I'd have to agree with observations that the Jakko mix of Thrak is almost surgical in its clarity. Now, I'd also argue that it can be an interesting alternative from an artistic point of view. Fortunately, for anyone who owns the box, it's not like we are left with only the remix and it's a nice nod to the fans to offer both the "exploded view" and the original mix.
Similar to a few Steven Wilson mixes (mostly Tull off the top of my head), sometimes the clarity improves the album and sometimes there's that ineffable "certain something" about that original mix that just sells the material that little bit more. Thrak is, to me, one of the latter, but it's wild to get what almost feels like an "under the hood" appreciation for the machine that was the double trio via the remix.
Just wanted to say that I never could get 100% into the album with the original mix (I guess it sounded too "early 90s" for me), but found a new appreciation with the remix, stereo and surround.
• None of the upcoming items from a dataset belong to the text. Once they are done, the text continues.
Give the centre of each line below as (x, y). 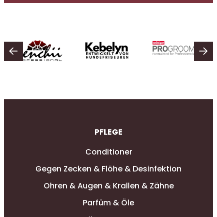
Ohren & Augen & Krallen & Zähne (108, 186)
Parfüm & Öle (108, 202)
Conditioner (108, 152)
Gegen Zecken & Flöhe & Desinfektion (108, 169)
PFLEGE (108, 132)
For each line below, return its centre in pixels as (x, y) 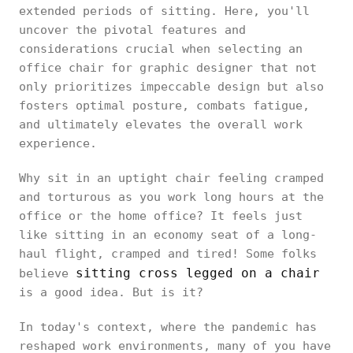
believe (47, 273)
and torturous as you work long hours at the (171, 197)
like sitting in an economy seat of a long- (168, 235)
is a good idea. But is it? (111, 292)
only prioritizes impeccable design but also (171, 87)
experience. (58, 143)
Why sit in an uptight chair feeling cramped (171, 178)
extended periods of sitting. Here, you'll (164, 11)
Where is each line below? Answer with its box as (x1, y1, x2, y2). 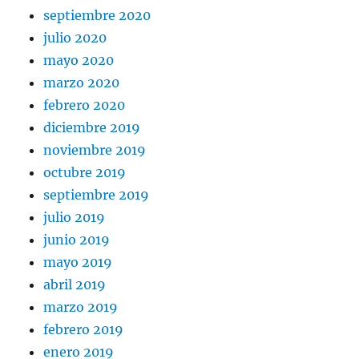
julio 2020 (43, 30, 107, 46)
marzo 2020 (43, 75, 120, 91)
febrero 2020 (43, 97, 126, 114)
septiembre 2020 (43, 7, 151, 24)
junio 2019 (43, 232, 111, 248)
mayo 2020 (43, 52, 115, 69)
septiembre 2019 (43, 187, 150, 204)
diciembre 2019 (43, 119, 141, 136)
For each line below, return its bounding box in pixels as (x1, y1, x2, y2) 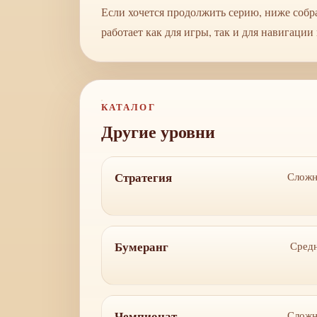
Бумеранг (115, 238, 168, 255)
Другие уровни (101, 119, 215, 144)
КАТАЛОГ (101, 100, 156, 113)
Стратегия (115, 168, 172, 186)
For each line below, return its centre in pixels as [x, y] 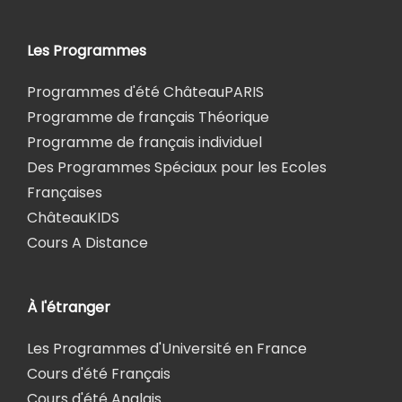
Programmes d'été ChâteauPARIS [145, 92]
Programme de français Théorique [148, 117]
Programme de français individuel [144, 142]
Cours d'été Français [99, 373]
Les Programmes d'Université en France [167, 348]
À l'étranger [69, 307]
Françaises [65, 192]
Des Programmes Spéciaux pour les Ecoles [177, 167]
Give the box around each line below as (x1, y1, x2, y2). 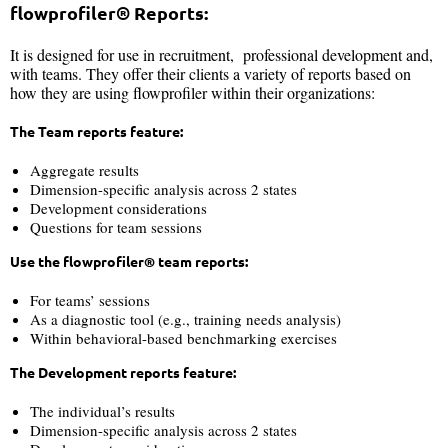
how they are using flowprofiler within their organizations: (10, 81, 375, 103)
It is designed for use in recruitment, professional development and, (10, 43, 433, 65)
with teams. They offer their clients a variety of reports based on (10, 62, 411, 84)
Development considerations (30, 197, 207, 218)
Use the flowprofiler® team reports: (10, 251, 248, 270)
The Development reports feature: (10, 362, 236, 381)
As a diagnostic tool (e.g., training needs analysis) (30, 308, 341, 329)
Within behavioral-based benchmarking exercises (30, 327, 337, 348)
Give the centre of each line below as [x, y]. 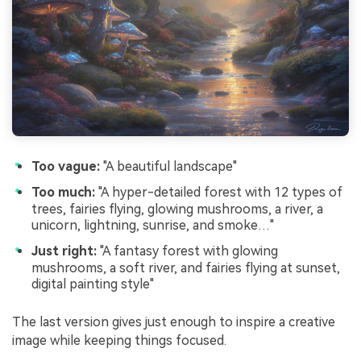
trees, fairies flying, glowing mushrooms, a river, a [177, 210]
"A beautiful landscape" [168, 166]
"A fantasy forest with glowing [187, 251]
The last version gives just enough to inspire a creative [174, 322]
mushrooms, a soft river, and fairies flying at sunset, [186, 268]
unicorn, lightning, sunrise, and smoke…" [153, 226]
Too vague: [66, 166]
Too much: [63, 193]
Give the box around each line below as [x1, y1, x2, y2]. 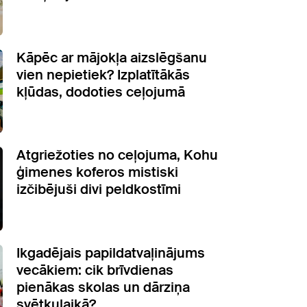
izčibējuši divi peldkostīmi [16, 180, 181, 199]
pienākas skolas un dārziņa [16, 278, 190, 296]
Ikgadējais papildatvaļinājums [16, 243, 205, 262]
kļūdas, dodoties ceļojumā [16, 82, 185, 101]
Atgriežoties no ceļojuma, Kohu [16, 146, 218, 164]
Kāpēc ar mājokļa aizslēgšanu [16, 48, 207, 66]
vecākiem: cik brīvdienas [16, 260, 173, 279]
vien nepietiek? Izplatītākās [16, 65, 190, 84]
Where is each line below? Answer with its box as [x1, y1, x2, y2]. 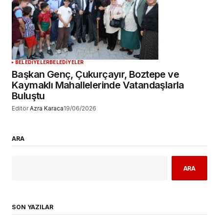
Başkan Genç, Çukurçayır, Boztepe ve [12, 68, 179, 81]
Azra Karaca [30, 105, 64, 112]
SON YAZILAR [12, 203, 53, 211]
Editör [12, 105, 28, 112]
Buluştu [12, 90, 45, 102]
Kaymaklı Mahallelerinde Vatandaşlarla [12, 79, 184, 91]
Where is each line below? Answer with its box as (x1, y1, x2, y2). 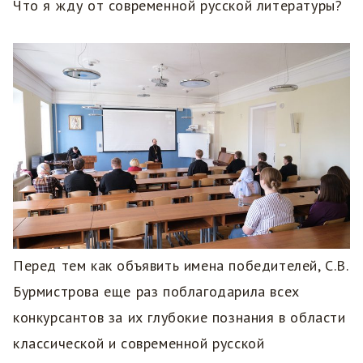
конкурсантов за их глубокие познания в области (13, 307, 346, 327)
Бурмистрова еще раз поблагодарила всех (13, 281, 300, 301)
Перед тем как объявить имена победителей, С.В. (13, 255, 348, 275)
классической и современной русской (13, 333, 265, 352)
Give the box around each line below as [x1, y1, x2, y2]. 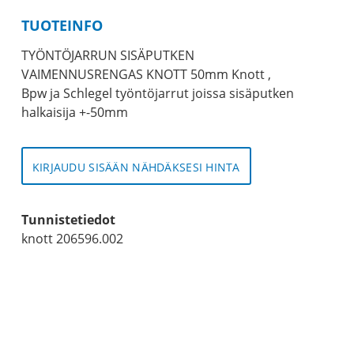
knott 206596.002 [21, 230, 123, 248]
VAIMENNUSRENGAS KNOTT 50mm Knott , [21, 66, 271, 84]
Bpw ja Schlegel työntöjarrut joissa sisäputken [21, 85, 294, 103]
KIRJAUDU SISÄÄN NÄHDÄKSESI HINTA [32, 160, 240, 175]
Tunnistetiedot [21, 211, 115, 229]
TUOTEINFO [21, 16, 103, 35]
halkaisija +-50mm [21, 104, 128, 122]
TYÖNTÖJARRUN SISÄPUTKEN [21, 47, 194, 65]
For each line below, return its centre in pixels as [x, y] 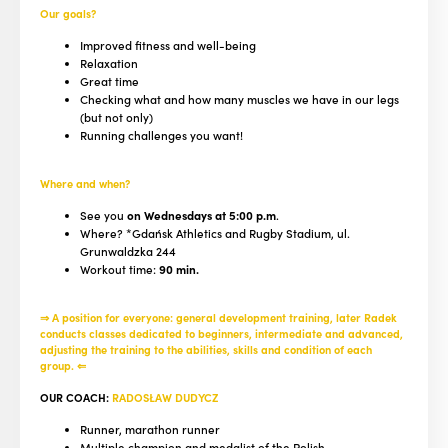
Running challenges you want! [161, 135]
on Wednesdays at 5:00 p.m [201, 215]
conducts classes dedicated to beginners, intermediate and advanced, [221, 333]
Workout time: [119, 269]
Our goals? [68, 13]
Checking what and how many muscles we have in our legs [239, 99]
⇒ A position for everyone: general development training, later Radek [218, 317]
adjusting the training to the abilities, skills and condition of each [206, 349]
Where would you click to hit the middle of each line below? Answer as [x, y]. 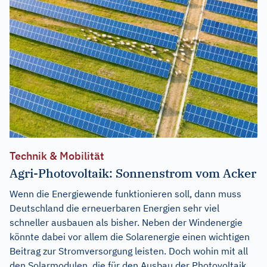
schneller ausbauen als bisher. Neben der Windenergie [126, 222]
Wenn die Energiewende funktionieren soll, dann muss [125, 193]
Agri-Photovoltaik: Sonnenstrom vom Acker [133, 173]
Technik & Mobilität [57, 156]
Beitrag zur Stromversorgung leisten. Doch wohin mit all [129, 251]
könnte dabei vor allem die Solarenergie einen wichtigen [130, 236]
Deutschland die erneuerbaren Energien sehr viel [114, 208]
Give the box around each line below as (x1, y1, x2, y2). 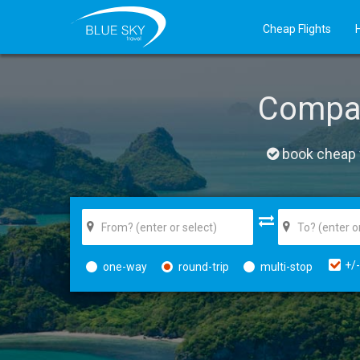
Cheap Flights (263, 22, 331, 35)
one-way (103, 260, 147, 273)
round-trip (178, 260, 229, 273)
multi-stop (260, 260, 313, 273)
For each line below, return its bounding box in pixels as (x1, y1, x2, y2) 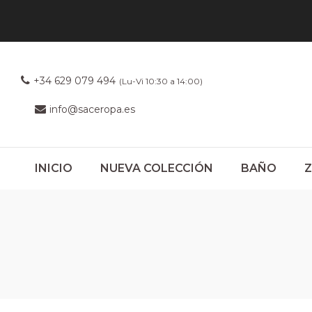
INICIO (35, 162, 72, 175)
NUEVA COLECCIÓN (100, 162, 213, 175)
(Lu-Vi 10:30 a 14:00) (119, 75, 203, 86)
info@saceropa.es (49, 103, 135, 116)
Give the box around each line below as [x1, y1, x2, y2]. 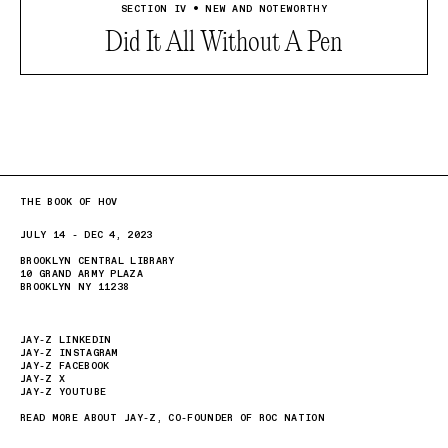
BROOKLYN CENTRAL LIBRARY [20, 253, 175, 268]
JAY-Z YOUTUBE [20, 384, 107, 399]
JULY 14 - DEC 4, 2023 [20, 227, 153, 242]
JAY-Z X [20, 371, 66, 386]
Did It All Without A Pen [105, 27, 343, 59]
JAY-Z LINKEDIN [20, 332, 112, 347]
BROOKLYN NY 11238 [20, 279, 130, 294]
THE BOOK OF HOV [20, 194, 118, 209]
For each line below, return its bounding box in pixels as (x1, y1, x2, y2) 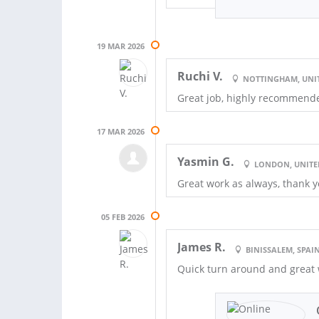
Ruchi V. (177, 68, 224, 84)
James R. (177, 239, 226, 255)
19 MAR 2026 (97, 40, 145, 51)
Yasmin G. (177, 153, 235, 169)
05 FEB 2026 (101, 211, 145, 222)
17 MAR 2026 (97, 125, 145, 137)
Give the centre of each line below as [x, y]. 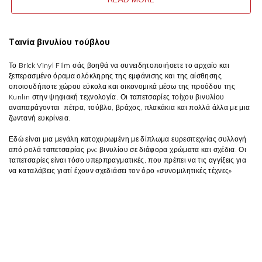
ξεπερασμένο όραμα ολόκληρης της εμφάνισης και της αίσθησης [115, 75]
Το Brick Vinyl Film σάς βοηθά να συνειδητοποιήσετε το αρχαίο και [119, 65]
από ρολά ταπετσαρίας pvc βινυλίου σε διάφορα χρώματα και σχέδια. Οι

Yes, Fripp's comment about reimagining stereo for the 21st century is relevant to this remix. With no need to make concessions for airplay through now-antiquated radio or TV broadcast you can get 100% clarity and separation
^ There's never been much danger of radio airplay with King Crimson.
As hard as it is to believe, a couple of the Sirius/XM stations have been playing some KC tracks and not obvious ones. Recently heard "Man With an Open Heart," live "People" and live "Heroes" during the morning commute.
I heard Porcupine Tree ("Waiting Phase I") for the first time on Sirius recently, on Deep Tracks. So I'm guessing that's where you heard KC? If other channels, which ones? I'd love to hear more prog on Sirius.
I wish they had a channel dedicated to prog actually. I think there's enough material out there to justify a channel like that, and have emailed them in the past asking for it. No luck so far.
It was on The Loft. Deep Tracks would likely do tracks like "In the Court," "Epitaph" and "Scizoid Man." Larry the Duck on First Wave has played "Heartbeat."
I first became aware of KC via terrestrial radio, when they played the title track from In the Court on a cloudy afternoon for Q107 Psychedelic Sunday
Same for me, now this album has become one of my favourites in KC discography!
I particularly like the new stereo remix: I think it's quite an effective presentation for the work of the double trio.
Having said that, I can also understand most of the criticism above. Some songs seem to work quite well in the original mix (Walking on air, which has missing parts in the remix; Dinosaur and Sex Sleep Eat Drink Dream for the vocals). The remix gave a new life to instrumental and congested tracks, such as Coda: Marine 475 and Thrak (the remix is outstanding!)... One time was also improved, in my opinion. I don't mind the alternate vocals used in Inner Garden, but the take used is definitely inferior.
I agree for Walking On Air, and Dinosaur... but I still like the remix, just not better, for these two.
I can never understand this either.
If I didn't care for the music before, a remix certainly isn't going to change that. What confuses me even more is when I read a comment from someone who decides to check out a new remix of an album that they are not even familiar with . . . just because it is remixed (usually by Steven Wilson).
Utterly bizarre, if you ask me.
And you know that how, exactly?
While I certainly didn’t “not care” for my original LP “In the Wake of Poseidon”, I didn’t greatly enjoy the album, and I rarely played it, even though King Crimson is easily in my top 3 favorite bands. The Steven Wilson remix made the album one of my favorites . . . and I sold the LP. I had a very similar experience with Yes’ Tales from Topographic Oceans.
Why don’t you test your theory, and see what happens?